WHAT YOU SHOULD DO
In the entries below, count the lines that hold the string "applications" and state only that count.

DATA EXTRACT
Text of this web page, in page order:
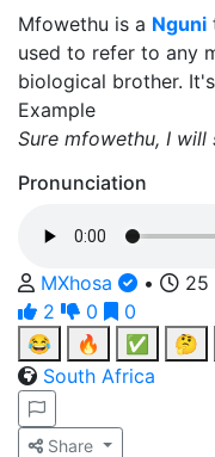
Mfowethu is a Nguni
used to refer to any
biological brother.
Example
Sure mfowethu, I will
Pronunciation
MXhosa •
25
2
0
0
😂
🔥 ✅ 🤔
South Africa
Share
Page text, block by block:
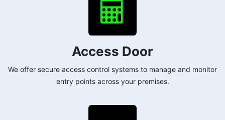
Access Door
We offer secure access control systems to manage and monitor
entry points across your premises.
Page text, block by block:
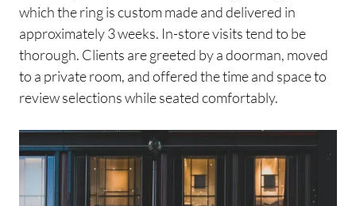
which the ring is custom made and delivered in
approximately 3 weeks. In-store visits tend to be
thorough. Clients are greeted by a doorman, moved
to a private room, and offered the time and space to
review selections while seated comfortably.
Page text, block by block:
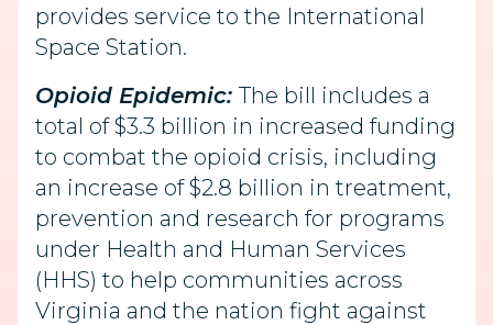
provides service to the International
Space Station.
Opioid Epidemic:The bill includes a
total of $3.3 billion in increased funding
to combat the opioid crisis, including
an increase of $2.8 billion in treatment,
prevention and research for programs
under Health and Human Services
(HHS) to help communities across
Virginia and the nation fight against
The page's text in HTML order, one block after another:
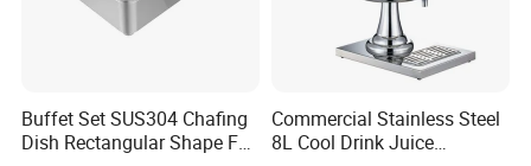
Item
Absorbent cardboard coaster
Buffet Set SUS304 Chafing
Dish Rectangular Shape Full
Commercial Stainless Steel
8L Cool Drink Juice
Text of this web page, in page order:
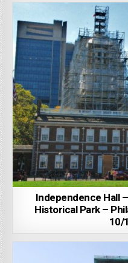
Independence Hall
Historical Park –
10/
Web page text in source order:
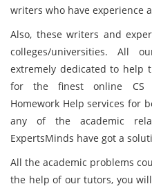
writers who have experience
Also, these writers and
colleges/universities. All
extremely dedicated to help
for the finest online CS
Homework Help services for
any of the academic
ExpertsMinds have got a
All the academic problems
the help of our tutors, you
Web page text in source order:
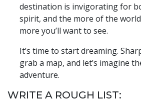
destination is invigorating for
spirit, and the more of the
more you’ll want to see.
It’s time to start dreaming.
grab a map, and let’s imagine
adventure.
WRITE A ROUGH LIST:
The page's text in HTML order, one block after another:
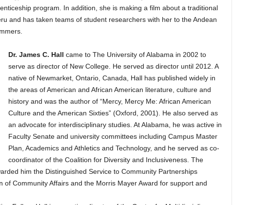
program. In addition, she is making a film about a traditional
and has taken teams of student researchers with her to the Andean
Dr. James C. Hall came to The University of Alabama in 2002 to
serve as director of New College. He served as director until 2012. A
native of Newmarket, Ontario, Canada, Hall has published widely in
the areas of American and African American literature, culture and
history and was the author of “Mercy, Mercy Me: African American
Culture and the American Sixties” (Oxford, 2001). He also served as
an advocate for interdisciplinary studies. At Alabama, he was active in
Faculty Senate and university committees including Campus Master
Plan, Academics and Athletics and Technology, and he served as co-
coordinator of the Coalition for Diversity and Inclusiveness. The
him the Distinguished Service to Community Partnerships
of Community Affairs and the Morris Mayer Award for support and
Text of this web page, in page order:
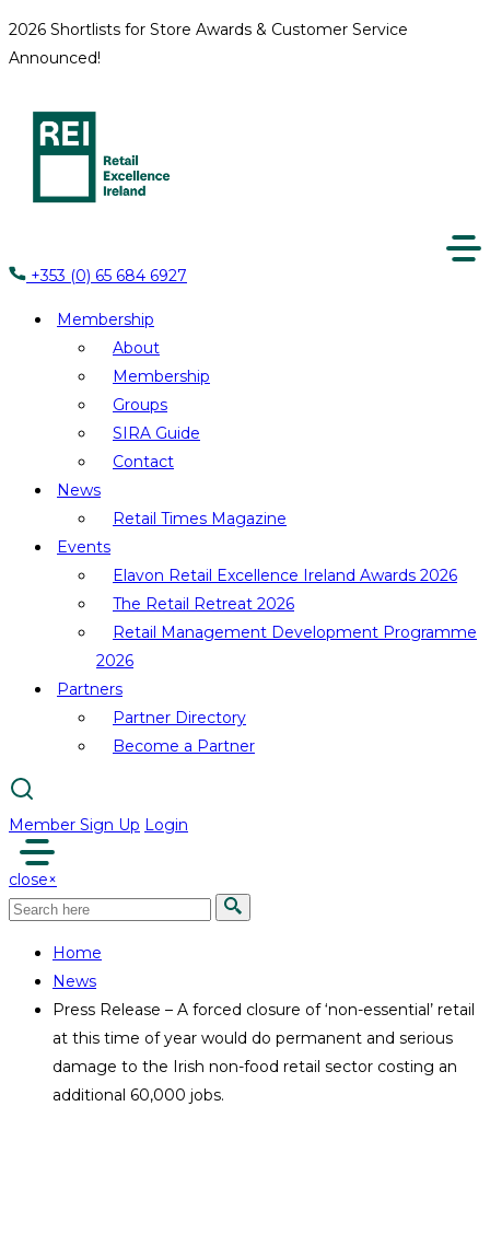
2026 Shortlists for Store Awards & Customer Service
Announced!
+353 (0) 65 684 6927
Membership
About
Membership
Groups
SIRA Guide
Contact
News
Retail Times Magazine
Events
Elavon Retail Excellence Ireland Awards 2026
The Retail Retreat 2026
Retail Management Development Programme
2026
Partners
Partner Directory
Become a Partner
Member Sign Up Login
close×
Home
News
Press Release – A forced closure of ‘non-essential’ retail
at this time of year would do permanent and serious
damage to the Irish non-food retail sector costing an
additional 60,000 jobs.
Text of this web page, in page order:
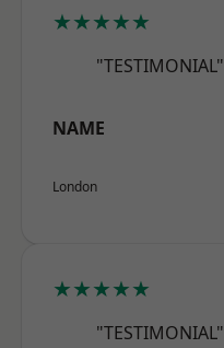
★★★★★
"TESTIMONIAL"
NAME
London
★★★★★
"TESTIMONIAL"
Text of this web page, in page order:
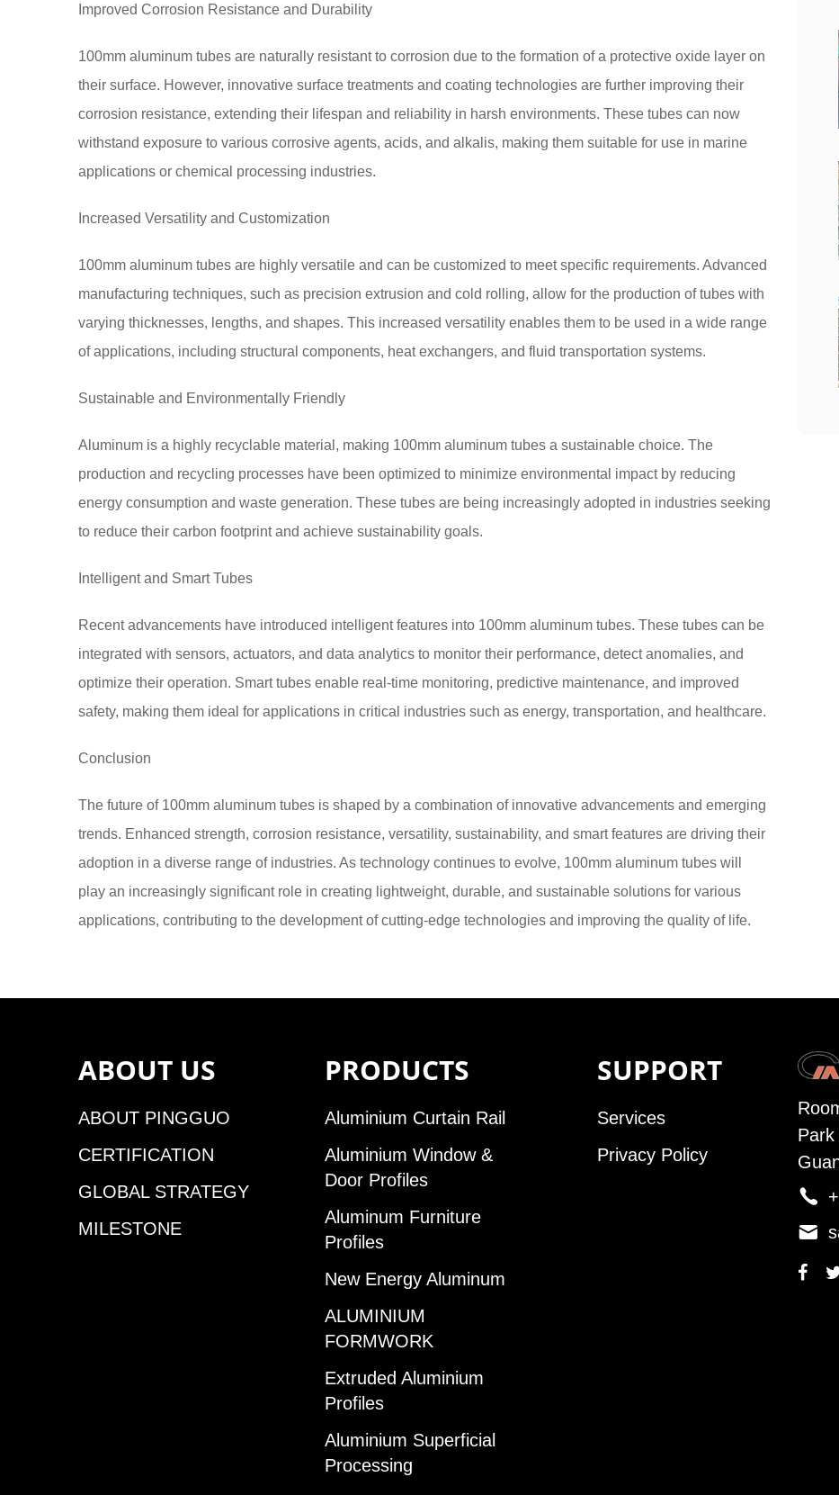
Improved Corrosion Resistance and Durability
100mm aluminum tubes are naturally resistant to corrosion due to the formation of a protective oxide layer on
their surface. However, innovative surface treatments and coating technologies are further improving their
corrosion resistance, extending their lifespan and reliability in harsh environments. These tubes can now
withstand exposure to various corrosive agents, acids, and alkalis, making them suitable for use in marine
applications or chemical processing industries.
Increased Versatility and Customization
100mm aluminum tubes are highly versatile and can be customized to meet specific requirements. Advanced
manufacturing techniques, such as precision extrusion and cold rolling, allow for the production of tubes with
varying thicknesses, lengths, and shapes. This increased versatility enables them to be used in a wide range
of applications, including structural components, heat exchangers, and fluid transportation systems.
Sustainable and Environmentally Friendly
Aluminum is a highly recyclable material, making 100mm aluminum tubes a sustainable choice. The
production and recycling processes have been optimized to minimize environmental impact by reducing
energy consumption and waste generation. These tubes are being increasingly adopted in industries seeking
to reduce their carbon footprint and achieve sustainability goals.
Intelligent and Smart Tubes
Recent advancements have introduced intelligent features into 100mm aluminum tubes. These tubes can be
integrated with sensors, actuators, and data analytics to monitor their performance, detect anomalies, and
optimize their operation. Smart tubes enable real-time monitoring, predictive maintenance, and improved
safety, making them ideal for applications in critical industries such as energy, transportation, and healthcare.
Conclusion
The future of 100mm aluminum tubes is shaped by a combination of innovative advancements and emerging
trends. Enhanced strength, corrosion resistance, versatility, sustainability, and smart features are driving their
adoption in a diverse range of industries. As technology continues to evolve, 100mm aluminum tubes will
play an increasingly significant role in creating lightweight, durable, and sustainable solutions for various
applications, contributing to the development of cutting-edge technologies and improving the quality of life.
ABOUT US
ABOUT PINGGUO
CERTIFICATION
GLOBAL STRATEGY
MILESTONE
PRODUCTS
Aluminium Curtain Rail
Aluminium Window &
Door Profiles
Aluminum Furniture
Profiles
New Energy Aluminum
ALUMINIUM
FORMWORK
Extruded Aluminium
Profiles
Aluminium Superficial
Processing
SUPPORT
Services
Privacy Policy



RESULT OF THE TASK
4